## [EXERCISE]
No pictures, everything else exact: set down the entries in full.

## [RECORDS]
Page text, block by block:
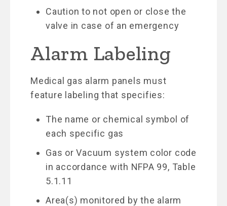
Caution to not open or close the
valve in case of an emergency
Alarm Labeling
Medical gas alarm panels must
feature labeling that specifies:
The name or chemical symbol of
each specific gas
Gas or Vacuum system color code
in accordance with NFPA 99, Table
5.1.11
Area(s) monitored by the alarm
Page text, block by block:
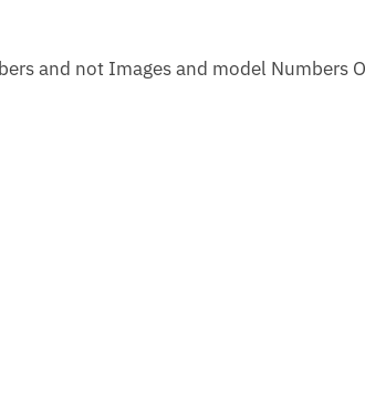
and not Images and model Numbers
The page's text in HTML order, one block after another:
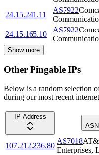
24.15.241.11
AS7922
24.15.165.10
AS7922
Show more
Other Pingable IPs
Below is a random selection
during our most recent
IP Address
ASN
107.212.236.80
AS7018
Enterprises,
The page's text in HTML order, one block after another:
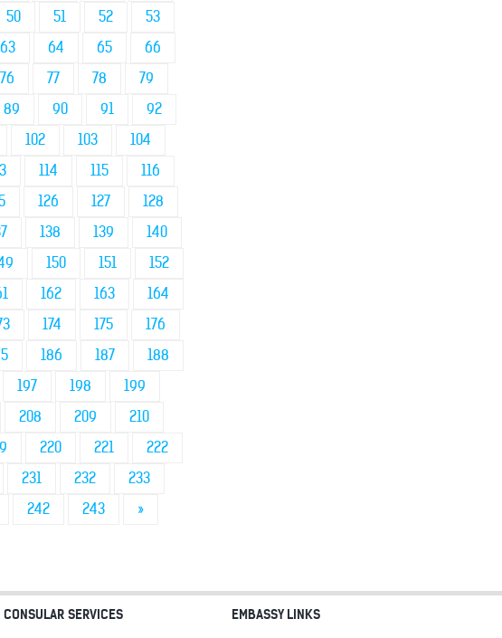
50 51 52
53
63 64 65
66
76 77 78
79
89 90 91
92
102 103
104
114 115
116
126 127
128
138 139
140
150 151
152
162 163
164
174 175
176
186 187
188
197 198
199
208 209
210
220 221
222
231 232
233
242 243 »
CONSULAR SERVICES EMBASSY LINKS
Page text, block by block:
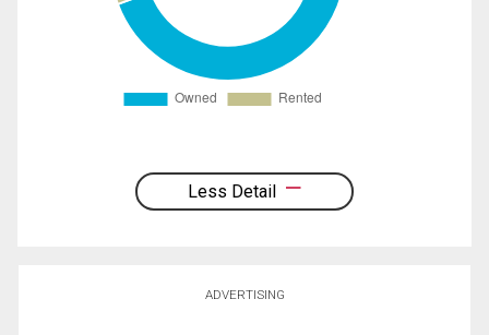
Less Detail
ADVERTISING
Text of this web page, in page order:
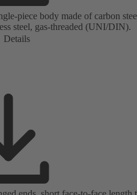
piece body made of carbon
steel, gas-threaded (UNI/DIN).
Details
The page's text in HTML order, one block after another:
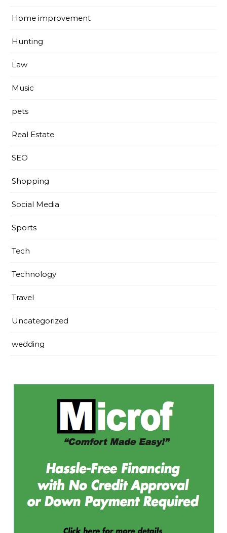
Home improvement
Hunting
Law
Music
pets
Real Estate
SEO
Shopping
Social Media
Sports
Tech
Technology
Travel
Uncategorized
wedding
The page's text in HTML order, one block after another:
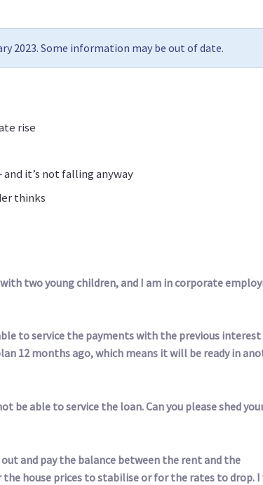
2023. Some information may be out of date.
rise
it’s not falling anyway
thinks
two young children, and I am in corporate
to service the payments with the previous
12 months ago, which means it will be ready in
be able to service the loan. Can you please shed
and pay the balance between the rent and the
house prices to stabilise or for the rates to drop. I
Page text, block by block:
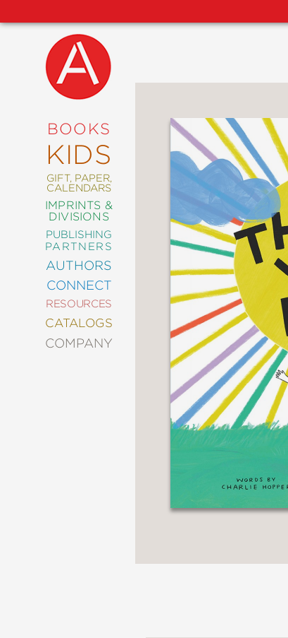
BOOKS
KIDS
GIFT, PAPER,
CALENDARS
IMPRINTS &
DIVISIONS
PUBLISHING
PARTNERS
AUTHORS
CONNECT
RESOURCES
CATALOGS
COMPANY
NEW
COMING
SOON
ABRAMS
SIGNATURE
EDITIONS
ART
DESIGN
DECORATING
ENTERTAINMENT
FASHION
STYLE
FICTION
GARDENING
GRAPHIC
TEENS
NONFICTION

## [TASK ANSWER]
Page text, block by block:
Caution to not open or close the
valve in case of an emergency
Alarm Labeling
Medical gas alarm panels must
feature labeling that specifies:
The name or chemical symbol of
each specific gas
Gas or Vacuum system color code
in accordance with NFPA 99, Table
5.1.11
Area(s) monitored by the alarm
Page text, block by block:
and not Images and model Numbers
The page's text in HTML order, one block after another:
24.15.241.11
AS7922
24.15.165.10
AS7922
Show more
Other Pingable IPs
Below is a random selection
during our most recent
IP Address
ASN
107.212.236.80
AS7018
Enterprises,
The page's text in HTML order, one block after another:
50 51 52
53
63 64 65
66
76 77 78
79
89 90 91
92
102 103
104
114 115
116
126 127
128
138 139
140
150 151
152
162 163
164
174 175
176
186 187
188
197 198
199
208 209
210
220 221
222
231 232
233
242 243 »
CONSULAR SERVICES EMBASSY LINKS
Page text, block by block:
Less Detail
ADVERTISING
Text of this web page, in page order:
piece body made of carbon
steel, gas-threaded (UNI/DIN).
Details
The page's text in HTML order, one block after another:
Home improvement
Hunting
Law
Music
pets
Real Estate
SEO
Shopping
Social Media
Sports
Tech
Technology
Travel
Uncategorized
wedding
The page's text in HTML order, one block after another:
2023. Some information may be out of date.
rise
it’s not falling anyway
thinks
two young children, and I am in corporate
to service the payments with the previous
12 months ago, which means it will be ready in
be able to service the loan. Can you please shed
and pay the balance between the rent and the
house prices to stabilise or for the rates to drop. I
Page text, block by block:
BOOKS
KIDS
GIFT, PAPER,
CALENDARS
IMPRINTS &
DIVISIONS
PUBLISHING
PARTNERS
AUTHORS
CONNECT
RESOURCES
CATALOGS
COMPANY
NEW
COMING
SOON
ABRAMS
SIGNATURE
EDITIONS
ART
DESIGN
DECORATING
ENTERTAINMENT
FASHION
STYLE
FICTION
GARDENING
GRAPHIC
TEENS
NONFICTION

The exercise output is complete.